Further investigation reveals the “blackmail photo” was taken with the same camera as an intimate vacation snapshot of Ellen and Van Dijk. Although it is unclear whether Ellen had an affair with Van Dijk voluntarily or under duress, it becomes clear that Martens was murdered by Van Dijk, who subsequently conspired with Ellen to frame her lover, Peter, for the murder.

== Cast ==
- Linda Christian as Ellen Martens
- Bob de Lange as Inspector Stroomer
- Eric Schneider as Peter Hartman
- Wim van den Brink as Martens
- Wim de Haas as van Dijk
- Rudi West as Inspector Hofland
- Gerard de Groot as Anton Smit
- Linda van Dyck as Marijke
- Teddy Schaank as Saleswoman
- Lex Goudsmit as Max
- Louis Borel as Seller Blom

== Production ==
Producer Joop Landré had received a large sum of money from millionaire Veder for film production. 10.32 was the fifth and final project financed with these funds. Hoping to make a professional thriller, he hired an American director and leading actress. If the film received good reviews, it would be dubbed into English for the international market. The director, Arthur Dreifuss, was dissatisfied with the original script, in which the murder was committed by the young painter, and during the rewrites, a rift eventually developed with Leo Derksen, the writer of the original story. The film has all the stylistic hallmarks of a film noir and marked the debut of actress Linda van Dyck.
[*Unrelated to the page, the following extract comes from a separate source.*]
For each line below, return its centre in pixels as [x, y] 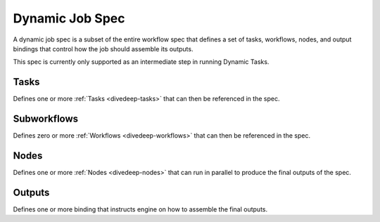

After the film's release, Landré lamented he had not been bold enough, stating that he "should have put Linda Christian completely naked on screen; then there would have been a lot more buzz about it. There should have been a lot more sex in it”. The film grossed 60,000 guilders out of a budget of 540,000 guilders, and marked the end of Landré's career as a producer.

== Reception ==
10.32 premiered on January 27, 1966, at Theater Lumiere in Rotterdam. Toon Hermans, State Secretary Cees Egas, Maarten Vrolijk, and the Bishop of Rotterdam, Martinus Jansen, were among the many guests. After the showing, the actors received a long standing ovation. The film received mostly positive reviews, but was not a success at the box-office. The performances of Bob de Lange and Eric Schneider were praised by the press, but they were less enthusiastic about Linda Christian’s acting. The film contains an erotic scene in which Linda Christian's breasts are covered by a sheer dress, ending two centimeters above her nipples. “Linda's semi-nude scene is not titilating in the slightest,” wrote Het Parool.

De Tijd called it a poor police film, and criticized its "outdated style of filmmaking". De Telegraaf praised "Dreifuss' solid craftsmanship" and called it "an unpretentious entertainment film". The Twentsch Dagblad was very enthusiastic and called it “One of the most successful Dutch films ever made”. The then-new film magazine Skoop gave the film a failing grade. The Catholic film censorship board judged the film's production as "predominantly routine and competent". Het Parool called the film a "B-movie" but praised Bob de Lange and Eric Schneider's performances. The Algemeen Dagblad called it “Unpretentious entertainment at an acceptable level. A well-structured and tightly woven narrative that slowly builds toward a decidedly not unpleasant conclusion", and praised Eddy van den Ende's camerawork. The Nieuwsblad van het Noorden wrote: “Dreifuss deliberately set out to make a film that could captivate a large audience—including audiences outside the Netherlands—for an hour and a half. An ambition in which he has fully succeeded.”